As I was thumb typing, my across the street neighbor, a retired surgeon who rarely speaks to anyone in the neighborhood, walked up.  He wanted to know if I had gotten the email about the streetlights.  The city is putting all the power, telephone, and cable wires underground which means the telephone poles will go.  One of the city commissioners who lives on my street which is a very short street, indeed, sent a message around about putting in new, decorative street light poles.  The surgeon wanted to know what I thought.  

"Oh, that would be very nice depending on what it will cost."

It turns out to be $6.95 a month.  Fuck that, but I didn't put it in those terms.  Into perpetuity.  Everyone in the neighborhood has put up enough lighting to ward off the darkness.  No.  

Later, as I began to grill my kabob, Q called.  Or rather, I called him back.  He was driving to Joshua Tree for somebody's party.  He was still famous, he said.  It was a command performance.  He was passing Bakersfield and was staying the night in Barstow, a hideous place full of junkies and prostitutes, he said, made famous in "Fear and Loathing."  Later, he sent a pic with the caption "Sunset in Barstow."  

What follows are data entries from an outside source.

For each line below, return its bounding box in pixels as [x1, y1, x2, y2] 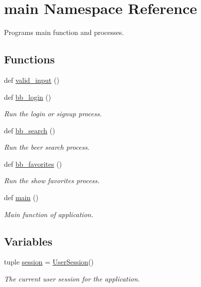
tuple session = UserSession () [4, 257, 94, 267]
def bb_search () [4, 125, 55, 135]
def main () [4, 192, 38, 203]
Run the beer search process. [4, 142, 90, 152]
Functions [4, 51, 55, 67]
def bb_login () [4, 91, 51, 102]
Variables [4, 233, 53, 249]
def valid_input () [4, 74, 59, 85]
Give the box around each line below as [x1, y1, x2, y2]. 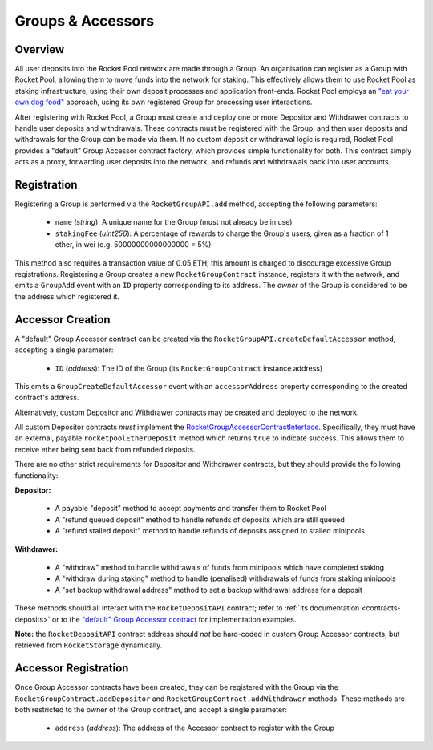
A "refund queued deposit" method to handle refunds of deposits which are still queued [55, 514, 345, 525]
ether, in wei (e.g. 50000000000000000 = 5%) [55, 240, 212, 249]
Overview [14, 43, 65, 56]
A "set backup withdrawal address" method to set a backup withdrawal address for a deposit [55, 585, 362, 594]
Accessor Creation [14, 313, 111, 326]
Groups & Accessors [14, 12, 155, 30]
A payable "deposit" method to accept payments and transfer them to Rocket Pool [55, 504, 326, 513]
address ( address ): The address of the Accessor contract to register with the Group [55, 723, 335, 733]
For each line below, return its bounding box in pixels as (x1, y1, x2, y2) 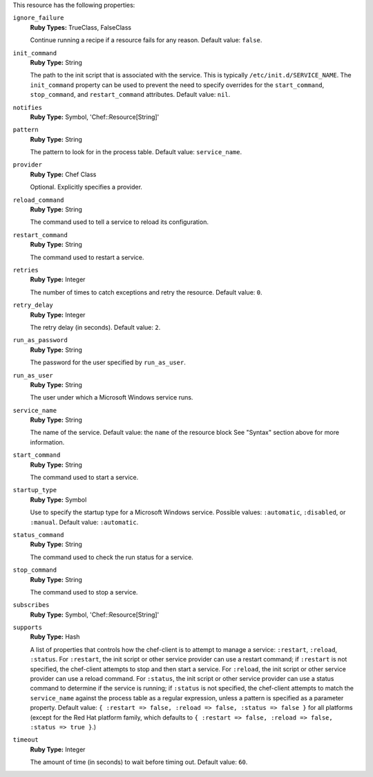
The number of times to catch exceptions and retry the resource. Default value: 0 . (30, 288, 262, 297)
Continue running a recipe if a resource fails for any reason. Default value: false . (30, 36, 262, 44)
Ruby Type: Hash (30, 633, 80, 641)
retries (12, 266, 39, 274)
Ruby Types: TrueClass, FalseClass (30, 23, 131, 31)
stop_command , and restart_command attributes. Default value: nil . (30, 91, 231, 99)
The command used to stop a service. (30, 588, 138, 596)
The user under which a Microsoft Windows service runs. (30, 393, 193, 402)
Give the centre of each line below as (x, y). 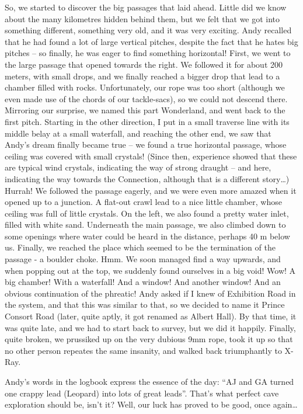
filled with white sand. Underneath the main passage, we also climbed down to (145, 225)
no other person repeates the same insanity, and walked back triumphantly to (143, 350)
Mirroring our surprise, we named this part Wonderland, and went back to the (145, 110)
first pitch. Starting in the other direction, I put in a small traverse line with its (147, 121)
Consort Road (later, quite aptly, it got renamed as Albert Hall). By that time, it (151, 316)
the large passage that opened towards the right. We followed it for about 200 (144, 64)
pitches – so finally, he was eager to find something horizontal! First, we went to (148, 53)
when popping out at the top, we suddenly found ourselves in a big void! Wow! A (150, 270)
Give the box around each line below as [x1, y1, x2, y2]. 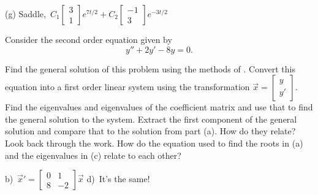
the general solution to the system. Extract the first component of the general [5, 112, 297, 125]
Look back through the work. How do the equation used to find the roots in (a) [5, 136, 303, 149]
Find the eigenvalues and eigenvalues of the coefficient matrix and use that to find [5, 101, 313, 113]
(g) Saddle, [5, 7, 46, 20]
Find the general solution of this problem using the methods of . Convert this [5, 62, 295, 75]
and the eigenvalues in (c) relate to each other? [5, 148, 181, 161]
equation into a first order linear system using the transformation [5, 80, 250, 93]
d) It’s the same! [86, 172, 150, 185]
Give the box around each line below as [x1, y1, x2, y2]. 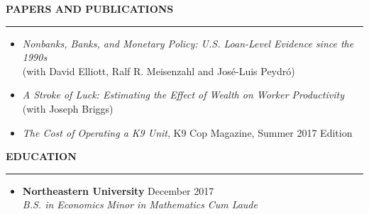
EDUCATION [6, 149, 77, 164]
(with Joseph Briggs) [22, 101, 114, 116]
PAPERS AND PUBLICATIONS [6, 1, 174, 16]
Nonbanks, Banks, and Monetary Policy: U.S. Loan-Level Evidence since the [22, 35, 354, 50]
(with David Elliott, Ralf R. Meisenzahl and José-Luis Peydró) [22, 63, 295, 78]
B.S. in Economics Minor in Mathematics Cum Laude [22, 197, 258, 212]
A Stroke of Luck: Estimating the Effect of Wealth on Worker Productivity [22, 87, 344, 102]
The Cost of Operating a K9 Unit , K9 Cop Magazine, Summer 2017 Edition [22, 125, 353, 140]
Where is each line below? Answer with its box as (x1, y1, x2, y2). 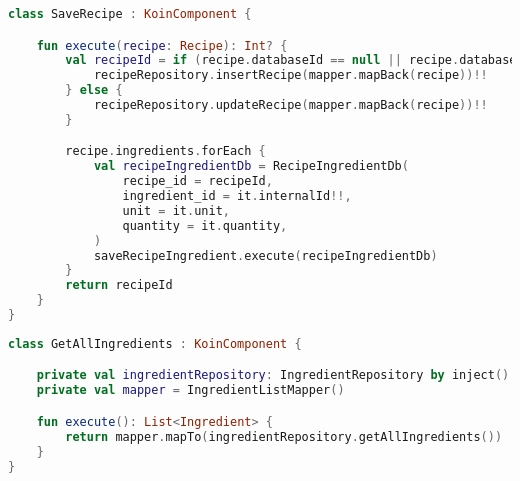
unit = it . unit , (122, 203, 230, 218)
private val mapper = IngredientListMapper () (36, 383, 345, 398)
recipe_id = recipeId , (122, 174, 273, 189)
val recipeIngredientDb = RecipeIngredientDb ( (93, 159, 409, 174)
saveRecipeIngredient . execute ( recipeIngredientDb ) (93, 248, 438, 263)
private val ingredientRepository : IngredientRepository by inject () (36, 368, 510, 383)
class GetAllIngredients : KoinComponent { (8, 336, 302, 351)
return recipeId (65, 278, 173, 293)
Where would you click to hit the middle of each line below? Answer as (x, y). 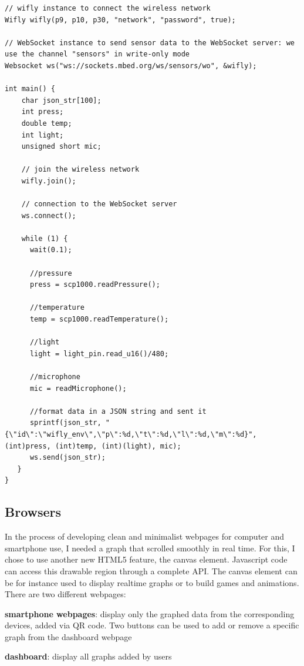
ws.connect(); (49, 215)
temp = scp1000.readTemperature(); (99, 319)
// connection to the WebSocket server (99, 204)
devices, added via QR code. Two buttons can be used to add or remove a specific (152, 625)
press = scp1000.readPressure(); (95, 285)
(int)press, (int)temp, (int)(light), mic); (93, 446)
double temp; (47, 123)
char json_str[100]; (61, 100)
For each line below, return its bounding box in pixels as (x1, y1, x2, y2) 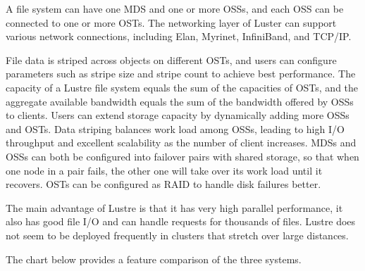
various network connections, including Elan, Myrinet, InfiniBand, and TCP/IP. (6, 29, 352, 44)
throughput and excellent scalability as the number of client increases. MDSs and (6, 135, 357, 150)
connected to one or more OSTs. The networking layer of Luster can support (6, 15, 337, 30)
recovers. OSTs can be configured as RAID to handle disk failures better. (6, 177, 321, 191)
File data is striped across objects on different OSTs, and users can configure (6, 52, 337, 67)
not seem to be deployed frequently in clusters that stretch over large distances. (6, 227, 349, 242)
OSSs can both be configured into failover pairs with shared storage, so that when (6, 149, 359, 163)
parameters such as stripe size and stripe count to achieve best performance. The (6, 66, 356, 81)
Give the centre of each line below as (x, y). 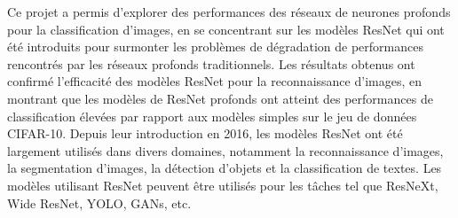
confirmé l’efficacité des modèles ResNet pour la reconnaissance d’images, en (214, 81)
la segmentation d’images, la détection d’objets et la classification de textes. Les (225, 168)
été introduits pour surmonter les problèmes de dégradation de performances (215, 47)
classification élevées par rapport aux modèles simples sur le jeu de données (212, 116)
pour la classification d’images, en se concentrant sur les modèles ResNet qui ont (226, 29)
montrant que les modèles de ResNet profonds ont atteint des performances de (220, 98)
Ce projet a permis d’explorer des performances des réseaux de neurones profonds (229, 12)
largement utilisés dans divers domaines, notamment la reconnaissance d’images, (225, 150)
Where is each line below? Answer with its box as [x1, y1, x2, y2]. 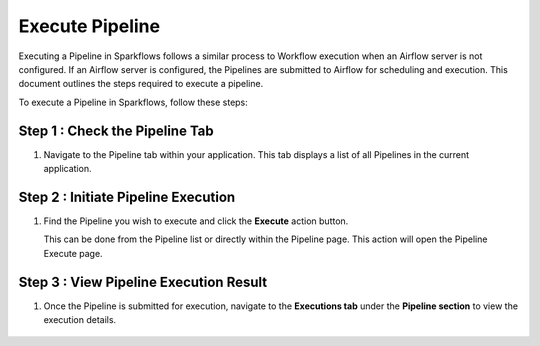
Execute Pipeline [18, 15, 160, 37]
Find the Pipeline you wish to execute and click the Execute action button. [43, 215, 349, 227]
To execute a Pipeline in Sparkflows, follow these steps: [18, 96, 249, 108]
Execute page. [43, 247, 104, 259]
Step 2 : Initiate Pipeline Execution [18, 188, 236, 205]
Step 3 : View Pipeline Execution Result [18, 273, 268, 290]
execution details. [43, 314, 117, 325]
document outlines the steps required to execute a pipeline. [18, 78, 264, 90]
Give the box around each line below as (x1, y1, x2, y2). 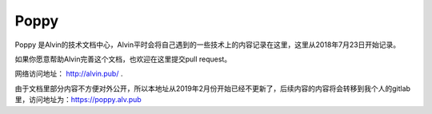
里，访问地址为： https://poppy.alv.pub (14, 95, 142, 104)
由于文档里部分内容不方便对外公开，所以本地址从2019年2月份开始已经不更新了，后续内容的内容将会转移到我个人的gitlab (14, 84, 411, 93)
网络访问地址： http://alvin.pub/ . (14, 69, 123, 79)
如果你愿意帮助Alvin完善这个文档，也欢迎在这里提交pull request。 (14, 54, 232, 64)
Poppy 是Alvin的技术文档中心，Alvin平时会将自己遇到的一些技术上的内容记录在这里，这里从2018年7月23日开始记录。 (14, 40, 401, 49)
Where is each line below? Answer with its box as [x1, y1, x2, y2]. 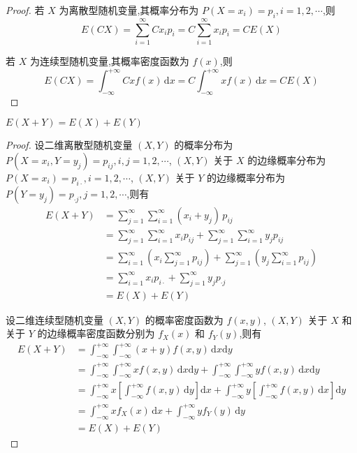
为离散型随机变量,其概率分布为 [59, 3, 199, 17]
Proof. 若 [6, 3, 45, 17]
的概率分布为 [174, 138, 233, 152]
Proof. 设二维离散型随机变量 [6, 138, 133, 152]
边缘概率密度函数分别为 [47, 326, 155, 341]
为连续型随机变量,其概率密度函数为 [29, 53, 189, 68]
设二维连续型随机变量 [6, 312, 103, 327]
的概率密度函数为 [145, 312, 224, 327]
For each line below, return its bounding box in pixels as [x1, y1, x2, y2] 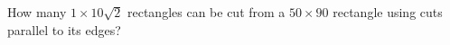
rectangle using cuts [333, 3, 443, 21]
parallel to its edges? [7, 20, 121, 39]
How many [7, 3, 67, 21]
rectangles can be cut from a [127, 3, 286, 21]
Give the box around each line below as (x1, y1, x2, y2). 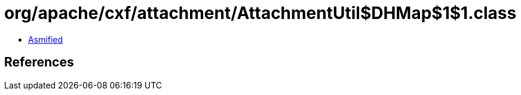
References (4, 55, 74, 70)
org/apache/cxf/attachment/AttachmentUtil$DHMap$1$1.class (4, 3, 517, 23)
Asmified (28, 34, 63, 45)
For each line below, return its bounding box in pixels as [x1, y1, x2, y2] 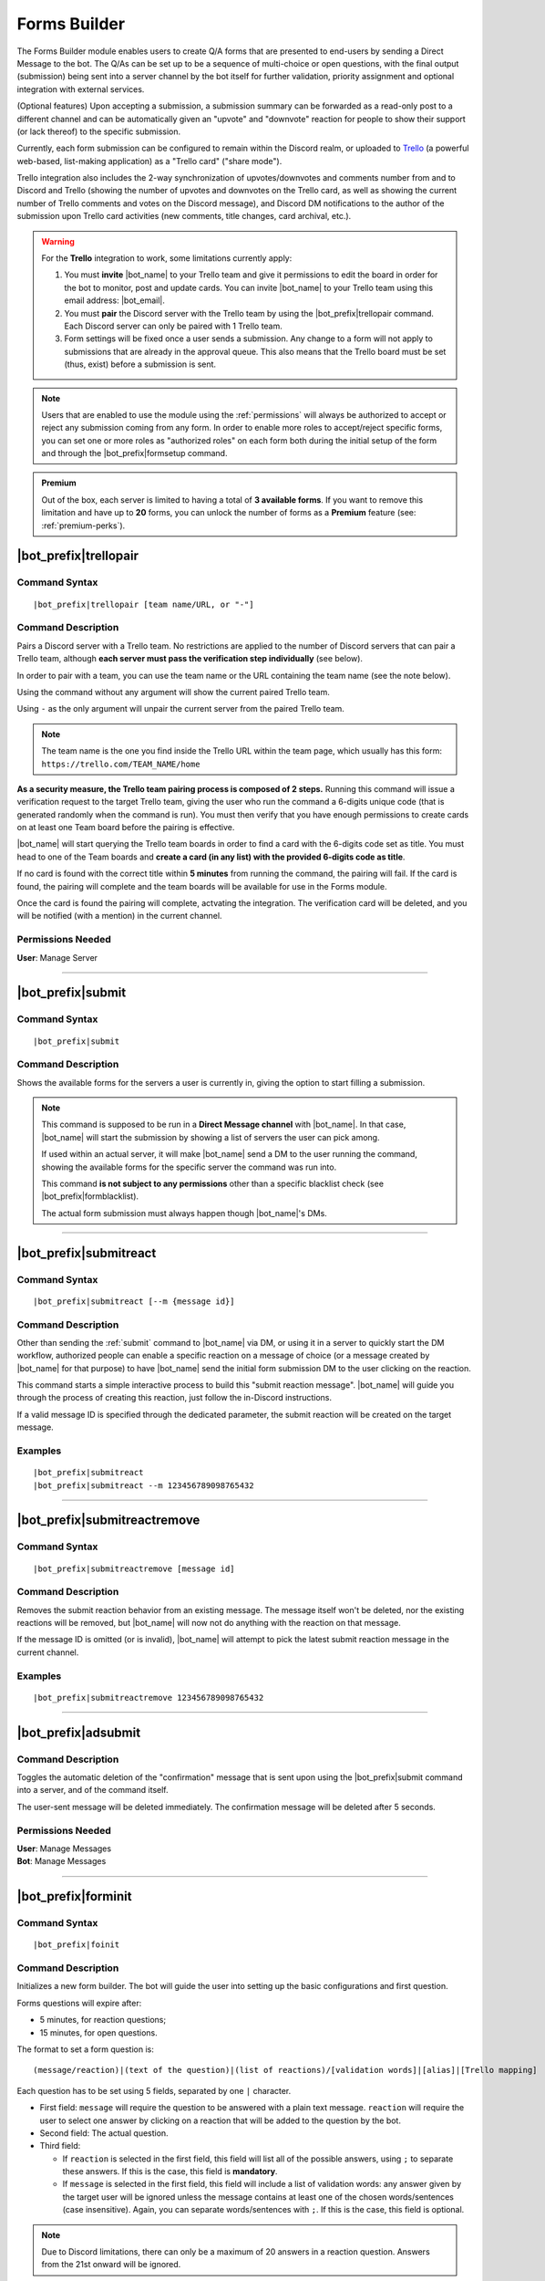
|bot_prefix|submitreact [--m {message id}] [33, 1296, 236, 1307]
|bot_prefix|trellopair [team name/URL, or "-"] [33, 599, 254, 609]
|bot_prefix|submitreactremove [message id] [33, 1563, 236, 1574]
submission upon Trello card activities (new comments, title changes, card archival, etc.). [16, 211, 352, 222]
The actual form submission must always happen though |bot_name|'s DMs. [41, 1207, 327, 1218]
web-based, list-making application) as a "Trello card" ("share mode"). [16, 155, 283, 166]
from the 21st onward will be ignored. [41, 2259, 181, 2270]
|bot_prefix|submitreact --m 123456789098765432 [33, 1480, 254, 1491]
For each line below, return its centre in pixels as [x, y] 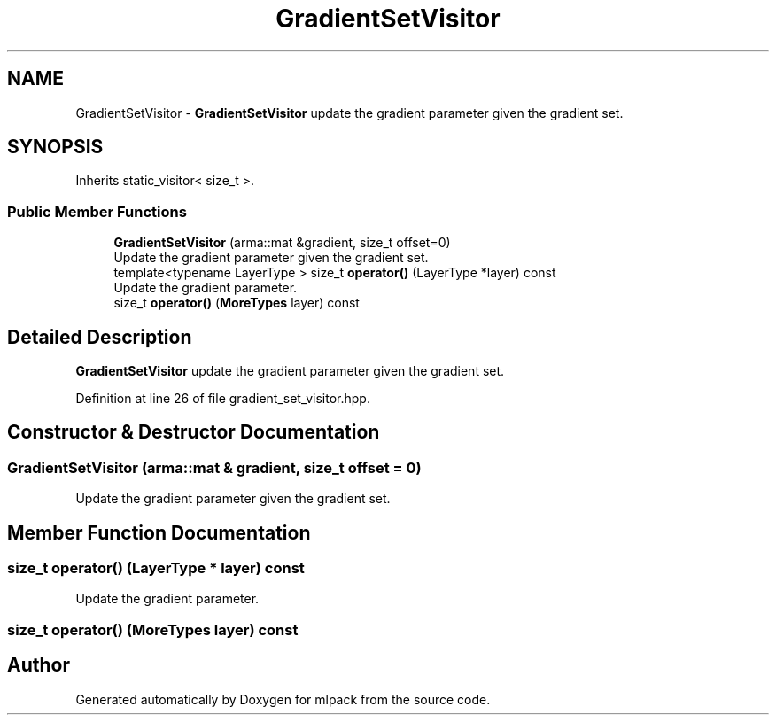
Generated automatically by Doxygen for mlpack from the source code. [283, 699]
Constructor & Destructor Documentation [194, 432]
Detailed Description [100, 337]
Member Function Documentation [159, 532]
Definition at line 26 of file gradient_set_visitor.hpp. [223, 399]
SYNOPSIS [55, 147]
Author [39, 665]
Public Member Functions [97, 211]
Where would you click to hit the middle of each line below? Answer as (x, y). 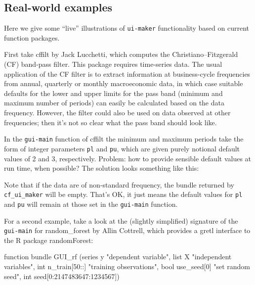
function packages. (32, 37)
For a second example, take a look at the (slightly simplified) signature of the (121, 220)
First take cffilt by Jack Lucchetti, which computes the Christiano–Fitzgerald (121, 54)
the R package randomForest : (49, 240)
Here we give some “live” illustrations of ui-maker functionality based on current (127, 28)
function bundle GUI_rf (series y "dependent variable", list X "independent (118, 257)
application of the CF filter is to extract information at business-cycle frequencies (127, 73)
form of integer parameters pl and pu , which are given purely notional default (122, 148)
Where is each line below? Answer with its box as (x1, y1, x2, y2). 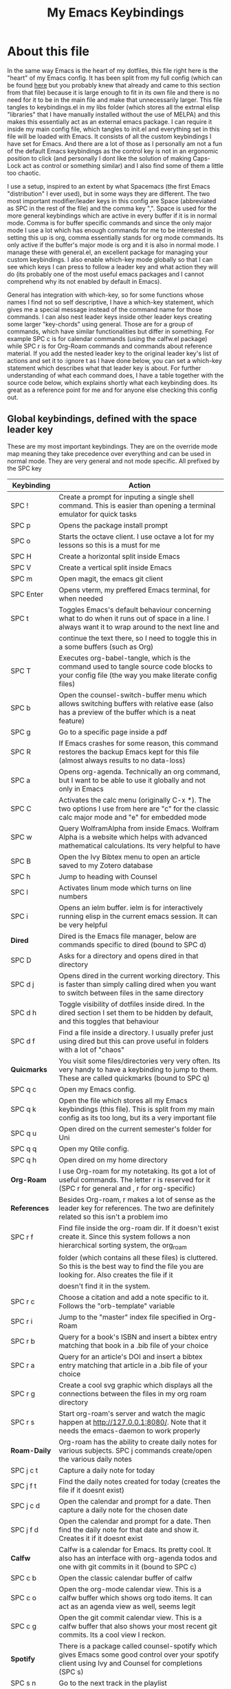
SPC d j (10, 980, 34, 989)
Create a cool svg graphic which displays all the (58, 1380, 213, 1389)
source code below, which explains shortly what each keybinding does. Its (7, 378, 218, 386)
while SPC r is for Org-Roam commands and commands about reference (7, 342, 213, 350)
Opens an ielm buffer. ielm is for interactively (58, 902, 203, 912)
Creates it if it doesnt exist (58, 1533, 143, 1543)
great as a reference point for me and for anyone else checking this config (7, 386, 218, 394)
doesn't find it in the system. (58, 1281, 151, 1291)

I assumed that he shot this from his bed where he lay with a baggie of heroin and a hooker.  Only Chasing the Dragon, of course.  No mainlining.  Just preparing for the madness to come.  

I ate my salad outside, but when the kabob was ready, I took it into the house and slid it off the skewer into a bowl of brown jasmine rice.  I sat on the couch to eat, but before the last bite, I had fallen asleep.  

Bedtime came early.  

The life of a cowboy.  

I don't want to do this any longer, but I am not even halfway through.  I will paint the deck today.  Depending on how long that takes, I may paint the fence, or part of it, anyway.  But I have much prep to do before I begin, taping the house so that I don't get green deck paint on it.  I still have to go to the store to get the rollers, brushes, and paint.  I'm already tired.  

This is dull, I know but it is the what a working stiff has to say.  I did this, then this, then this happened, then I fell asleep.  

I don't even have music to share.  

I'm back to a place I've been for a long time now, wondering what is wrong with me, and dreaming of a knock on the door.  A fellow at the gym asked me, "What's new?  Are you dating anyone?"  That's the way fellows talk, you know.  

"Nothing new.  Just work.  It's hard to meet anyone when you sit inside your house alone." 

Like every other man in my own village, he jokingly suggested hookers.  I wish that would do it.  I wish I were like so many of them.  I wish I were a fuck boy.  

Rather, you know, I'm just a tender hearted cowboy, working all day and spending nights waiting still on my own true love.